# NCEES Power problem 104



## BamaBino (Oct 19, 2011)

I agree that the answer to this question is the AWG 4 conductor.

But since the circuit is at less than 100amps and according to NEC Section 110.14C1, shouldn't the left-most column for 60 deg C be used?

In this particular problem with the current 66.7A, the 60 and 75 deg C columns both say to use AWG 4.

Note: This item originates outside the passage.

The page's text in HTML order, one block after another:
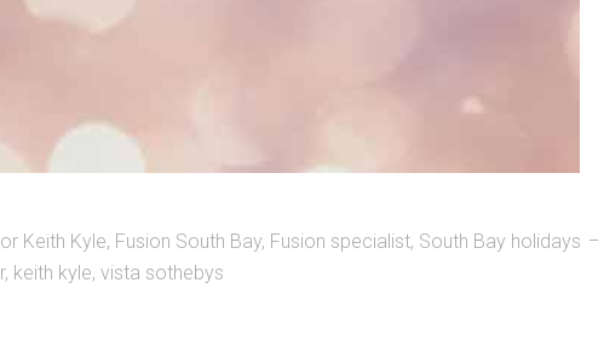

But let's says the total current was was 71A, then doesn't 110.14C1 say that AWG 3 is the minimum size?


----------



## dray (Oct 20, 2011)

The 60 deg should be used for circuits rated at 100A or less so yes to your first question and yes to your second question.


----------



## ElecPwrPEOct11 (Oct 20, 2011)

I wasn't previously aware of this Code requirement. Since this question asks only about the *minimum conductor size*, if the total current was 71A I would still use the 75o column. This basically assumes that all of the equipment (terminal blocks, fittings, etc) is rated for this temperature (per 110.14©(1)(a)(3)). You might have to use the 60 degree column if your equipment isn't rated for 75, but best case (minimum size) scenario is still #6 for a 71A load.


----------



## EEVA PE (Oct 20, 2011)

The way I understand this is if the circuit is less than 100 A and all equipment is satisfied under 75 deg C, you still must check that same size conductor meets the conditions for 60 deg C. Then you can use the 75 deg C conductor. There are also other conditions that are listed in 110.14 that will allow use of 75 deg C conductor without satisfying the 60 deg C requirement.


----------



## ElecPwrPEOct11 (Oct 24, 2011)

This issue came up again in the CI test 2 problem 72. They specify 90 degree conductor but the total load is 62.5A. The answer is #6 conductor, which I agree with. I think that you can use the 90 degree ampacity column of Table 310.15 since you can buy 90 degree rated equipment &amp; terminations to match.

110.14©(1)(a)(3) states: "Conductors with higher temperature ratings if the equipment is listed and identified for use with such conductors".

I'd like to get a consensus on this question since it is likely we'll see a motor conductor sizing question on the test. Any permanent forum residents want to weigh in? Thanks!


----------